In 2015, under criticism from her fellow lawyers, the Swedish prosecutor, Marianne Ny, changed her mind and agreed to interrogate Assange in the Ecuadorian embassy in London. The interrogation lasted from 2016 until 2017. It involved the British police, Swedish prosecutors, and Ecuadorian officials, and the transcripts of its sessions were published online. By this time, the Swedish statute of limitations had expired on the less serious allegations against Assange. The interrogation was about the “lesser-degree rape,” whose statute of limitations is due to expire in 2020.
In 2016, during the U.S. presidential election campaign, Assange personally attacked the Democratic nominee, Hillary Clinton, on the WikiLeaks website: “I have had years of experience in dealing with Hillary Clinton and have read thousands of her cables,“ he wrote. “Hillary lacks judgment and will push the United States into endless, stupid wars which spread terrorism […] she certainly should not become president of the United States.”
Julian Assange’s attacks contributed to Hillary Clinton’s election loss. Following the Republican National Convention, during an interview by Amy Goodman, Assange said that choosing between Hillary Clinton and Donald Trump is like “choosing between cholera or gonorrhea.” He added, “Personally, I would prefer neither.” The WikiLeaks editor, Sarah Harrison, has stated that the website was not choosing which damaging publications to release, but rather releasing all the information that is available to them.

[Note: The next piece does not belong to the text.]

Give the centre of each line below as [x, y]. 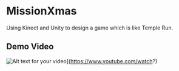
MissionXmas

In 2017 the Swedish authorities dropped their sex-crimes investigation of Assange, claiming that the Ecuadorian embassy in London did not communicate reliably with Assange about their case. Mike Pompeo,[xxvi] the director of the U.S. Central Intelligence Agency (later Donald’s Trump’s State Secretary), formally classified Wikileaks as “a nonstate hostile intelligence service” and a threat to U.S. national security.”[xxvii] Realizing the utility of her efforts, the Swedish prosecutor, Marianne Ny, revoked Assange’s arrest warrant but said that his investigation could still be resumed if he visited Sweden before August 2020.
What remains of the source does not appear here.